A tuple {delay_ms, allow_hedge?} where delay_ms is a non-negative integer representing the adaptive delay in milliseconds, and allow_hedge? is a boolean indicating whether the token bucket permits hedging.

record(server, observation)

@spec record(GenServer.server(), map()) :: :ok

Records an observation after a request completes.

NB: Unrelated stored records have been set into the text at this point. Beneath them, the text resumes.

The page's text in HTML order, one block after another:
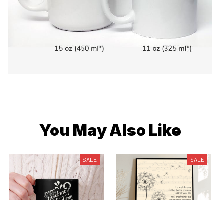
You May Also Like
SALE SALE
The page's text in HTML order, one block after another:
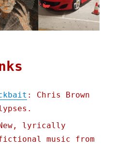
: Chris Brown
lyrically
music from
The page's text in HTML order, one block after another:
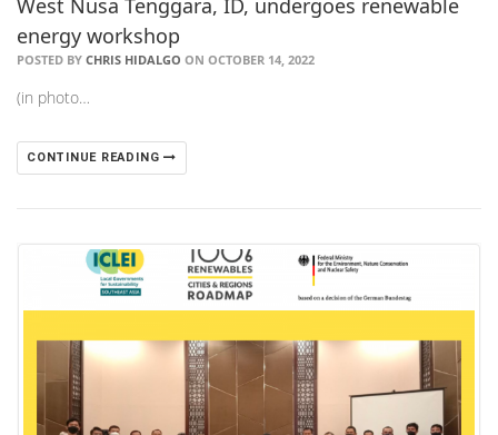
West Nusa Tenggara, ID, undergoes renewable
energy workshop
POSTED BY CHRIS HIDALGO ON OCTOBER 14, 2022
(in photo…
CONTINUE READING
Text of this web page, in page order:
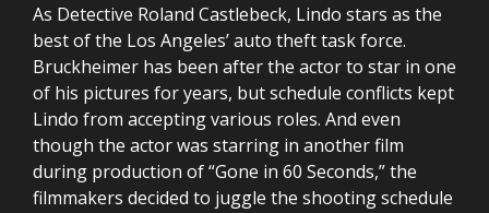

Expects a map with the following keys:

  • :latency_ms — end-to-end latency of the winning response in milliseconds
  • :hedged? — whether a hedge request was actually dispatched
  • :hedge_won? — whether the hedge (not the original) produced the winning response

The latency sample feeds the percentile buffer, while :hedged? and :hedge_won? update the token bucket and counters.

Parameters

  • server -- the name or PID of a running Resiliency.Hedged.Tracker process.
  • observation -- a map containing :latency_ms (number), :hedged? (boolean), and :hedge_won? (boolean).

Returns

:ok. The observation is processed asynchronously via GenServer.cast/2.

start_link(opts)

@spec start_link(keyword()) :: GenServer.on_start()

Starts a tracker process linked to the caller.

Requires a :name option. See module documentation for all options.

Parameters

  • opts -- keyword list of options. See the module documentation for the full list. The :name option is required.

Returns

{:ok, pid} on success, or {:error, reason} if the process cannot be started.

Raises

Raises KeyError if the required :name option is not provided.

Examples

{:ok, _pid} = Resiliency.Hedged.Tracker.start_link(name: MyTracker)

Resiliency.Hedged.Tracker.start_link(name: MyTracker, percentile: 99, min_delay: 5)

stats(server)

@spec stats(GenServer.server()) :: map()

Returns current stats including counters, percentiles, delay, and tokens.

The returned map contains:

  • :total_requests — number of observations recorded
  • :hedged_requests — number of observations where a hedge fired
  • :hedge_won — number of times the hedge beat the original
  • :p50, :p95, :p99 — latency percentiles from the sample buffer
  • :current_delay — adaptive delay that would be returned by get_config/1
  • :tokens — current token bucket level

Parameters

Returns

A map with keys :total_requests, :hedged_requests, :hedge_won, :p50, :p95, :p99, :current_delay, and :tokens.